Dive Brief:
- The U.S. Department of Education announced Monday that it has opened a civil rights investigation into Duke University and its law journal, based on allegations that the institution racially discriminates to select the publication’s editors.
- Separately, the Education Department and the U.S. Department of Health and Human Services also sent a letter Monday to university officials saying they’re reviewing allegations that Duke’s medical school and Duke Health racially discriminate in their hiring, admissions, financial aid and recruitment practices.
- The probes come less than a week after U.S. Education Secretary Linda McMahon said officials hoped that Columbia University’s $221 million settlement with the federal government would be a “template for other universities around the country.”
Dive Insight:
Like with the federal government’s previous Columbia probes, the Education Department has opened an investigation into Duke University to determine whether it has violated Title VI, which prohibits federally funded institutions from discriminating based on race, color or national origin.
The department said its probe is based on recent reporting that Duke Law Journal racially discriminates against students applying to be editors. It comes one month after The Washington Free Beacon, a conservative publication, alleged that Duke Law Journal potentially gave students applying to be editors an edge if they held leadership positions in affinity groups or if they explained how their “membership in an underrepresented group” would help them promote diverse voices.
Duke Law Journal shared this information only with the law school’s affinity groups, according to the Beacon.
The letter from HHS and the Education Department doesn’t provide the source of the allegations of racial discrimination against Duke’s medical school and Duke Health. However, it says Duke Health would be “unfit for any further financial relationship with the federal government” if the federal government determines they are true.
In their letter, officials suggested they want to cut a deal with the university.
“Our Departments have historically recognized Duke’s commitment to medical excellence and would prefer to partner with Duke to uncover and repair these problems, rather than terminate this relationship,” McMahon and HHS Secretary Robert F. Kennedy Jr. wrote.
The two Cabinet secretaries demanded that the university review and reform policies at Duke Health to ensure they don’t include illegal racial preferences, including by making “necessary organizational, leadership, and personnel changes.”
They also asked Duke to establish a Merit and Civil Rights Committee, which would be delegated authority from the university’s board, to conduct the review.

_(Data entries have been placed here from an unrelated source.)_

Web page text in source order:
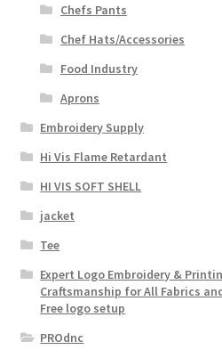
Chefs Pants
Chef Hats/Accessories
Food Industry
Aprons
Embroidery Supply
Hi Vis Flame Retardant
HI VIS SOFT SHELL
jacket
Tee
Expert Logo Embroidery &
Craftsmanship for All Fabrics
Free logo setup
PROdnc
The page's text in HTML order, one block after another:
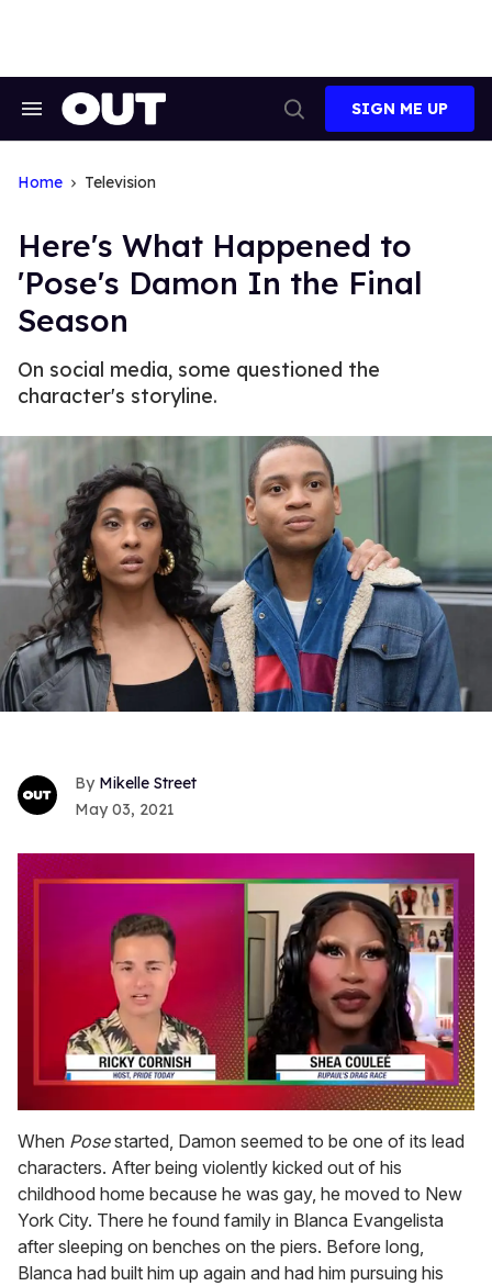
Search
Search
SIGN ME UP
Home Television
Here's What Happened to
'Pose's Damon In the Final
Season
On social media, some questioned the
character's storyline.
Mikelle Street
May 03, 2021
of
2
minutes,
13
seconds
When Posestarted, Damon seemed to be one of its lead
characters. After being violently kicked out of his
childhood home because he was gay, he moved to New
York City. There he found family in Blanca Evangelista
after sleeping on benches on the piers. Before long,
Blanca had built him up again and had him pursuing his

“The Committee must be made up of those members of Duke’s leadership and medical faculty most distinguished in and devoted to genuine excellence in the field of medicine, and the members chosen must satisfy the federal government as to their competence and good faith,” McMahon and Kennedy said in their letter.
McMahon and Kennedy threatened Duke with enforcement actions if the federal government and the Merit and Civil Rights Committee reach an impasse — or if they don’t change the “alleged offending policies” within six months.
Following Columbia’s controversial agreement with the federal government — which also included vast policy changes — law and free speech scholars warned that the Trump administration may attempt to increase their pressure campaigns against other universities to cut deals.
“The Trump administration has made clear that while Columbia is first in line, it intends to reach comparable agreements with other schools — to scale the Columbia shakedown into a broader model of managing universities deemed too woke,” David Pozen, a Columbia law professor, wrote in a blog post. “As has already occurred with law firms, tariffs, and trade policy, regulation by deal is coming to higher education.